WORSE NEWS: If you geld a stallion too late (usually once they’re MOSTLY physically mature at 4-5 years old), that risk may never go away–so you’ve got a gelding who’s not breeding quality, but he’s still chasing mares in heat and fighting other stallions in turf battles, without understanding that he can no longer make babies!
On the other hand, some cultures don’t geld stallions because they view it as unnecessary or outright unnatural… but they also don’t want half the horse population distracted by pretty mares, or fighting with other stallions who walk by the pasture, so those cultures breed them to be sweet and easily managed (outside of battle, at least).
In short: ALL HORSES HAVE POTENTIAL TO BE WARHORSES, WHETHER THEY HAVE BALLS OR NOT.
Update, Feb 2 – Another day to expand on that “Different types of warhorses” mention!

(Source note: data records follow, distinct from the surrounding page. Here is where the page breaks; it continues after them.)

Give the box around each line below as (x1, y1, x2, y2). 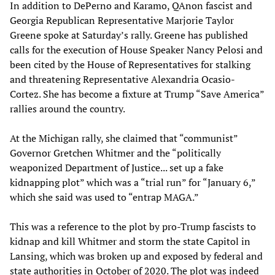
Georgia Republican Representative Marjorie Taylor (10, 14, 234, 28)
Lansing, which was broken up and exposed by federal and (10, 249, 263, 263)
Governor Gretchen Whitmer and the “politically (10, 146, 221, 160)
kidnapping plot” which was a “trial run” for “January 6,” (10, 176, 255, 190)
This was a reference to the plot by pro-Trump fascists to (10, 220, 256, 234)
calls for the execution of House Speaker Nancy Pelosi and (10, 43, 263, 57)
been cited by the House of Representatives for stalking (10, 58, 250, 72)
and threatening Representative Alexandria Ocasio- (10, 72, 235, 87)
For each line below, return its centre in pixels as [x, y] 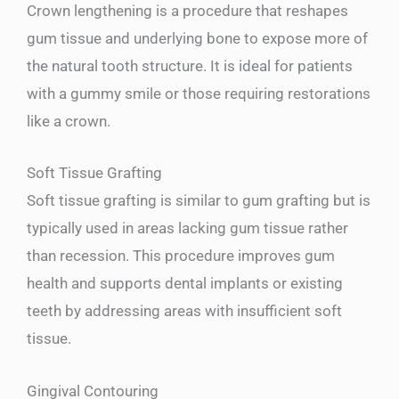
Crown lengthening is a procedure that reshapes [187, 11]
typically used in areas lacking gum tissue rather [187, 228]
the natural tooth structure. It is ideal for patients [190, 66]
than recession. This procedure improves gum [181, 256]
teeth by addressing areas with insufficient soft [184, 311]
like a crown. [69, 122]
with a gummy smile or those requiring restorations [199, 94]
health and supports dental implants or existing [185, 284]
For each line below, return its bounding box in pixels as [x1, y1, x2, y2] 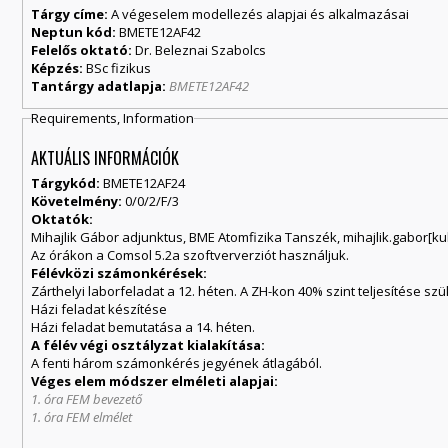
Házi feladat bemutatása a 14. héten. [31, 317, 256, 336]
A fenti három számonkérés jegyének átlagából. [31, 353, 323, 372]
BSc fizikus [86, 59, 152, 78]
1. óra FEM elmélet [31, 407, 133, 426]
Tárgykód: [31, 173, 101, 192]
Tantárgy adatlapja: [31, 77, 170, 96]
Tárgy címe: [31, 5, 112, 24]
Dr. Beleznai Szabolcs [135, 41, 267, 60]
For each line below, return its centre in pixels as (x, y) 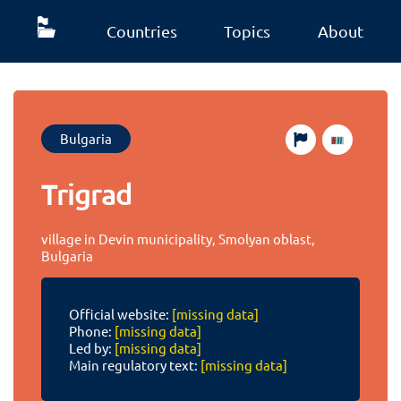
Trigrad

Much like the common misconception of “all knights must be at least 6 feet tall and have 200 pounds of muscle” varied in real life due to genetics, cultural values, and logistics problems, the assumption that “all knights MUST have top-quality destriers that cost seven times the price of a normal horse” was not the case for the vast majority of “knights.”
Knights would have either “the best horse they could AFFORD” or “the best horse FOR THEIR SPECIALTY.”
A poor knight, or one of the early Middle Ages, would have “one horse that they’re with all the time;” that horse may not be pretty or come from fancy breeding lines, but they would get the job done and most definitely be taken care of. A wealthy knight of the later Middle Ages, when everything got more expensive and status more codified and finicky, would have two or three horses–one horse for warfare and one for regular riding, with the really wealthy knights having a third packhorse to carry all their stuff. (Moreover, they would have at least one servant to help take care of three horses.)
A muscled sprinter like a destrier is better in tight quarters and for short bursts of speed; to bring in the modern example of a classic/Foundation Quarter Horse, who are ideally “short-legged and low to the ground,” these dudes can literally hit the ground running and reach top speed in a few steps/seconds, so compare that to a sports-car going from zero to sixty miles. The tradeoffs?
1) You need to be able to hang the fuck on… and to avoid getting pitched into a wall/enemy WHEN THEY STOP.
2) That full-throttle gallop will really wear out your horse. A good commander will not bring out their heavy cavalry right away, because you also have to figure out how to get them back from the enemy’s side of the field.
In very simplistic terms, this is one of several problems that the battle of Agincourt had for the French; you had a bunch of hoity-toity noblemen with no proper battle experience who all wanted to do things their own way… and how do medieval noblemen usually want to fight a war? JUST FLOOR IT AND HIT THINGS AS HARD AS YOU CAN.
That went so badly that the recorded death-toll for the French side of Agincourt has been commented as “a roll call for French nobles.”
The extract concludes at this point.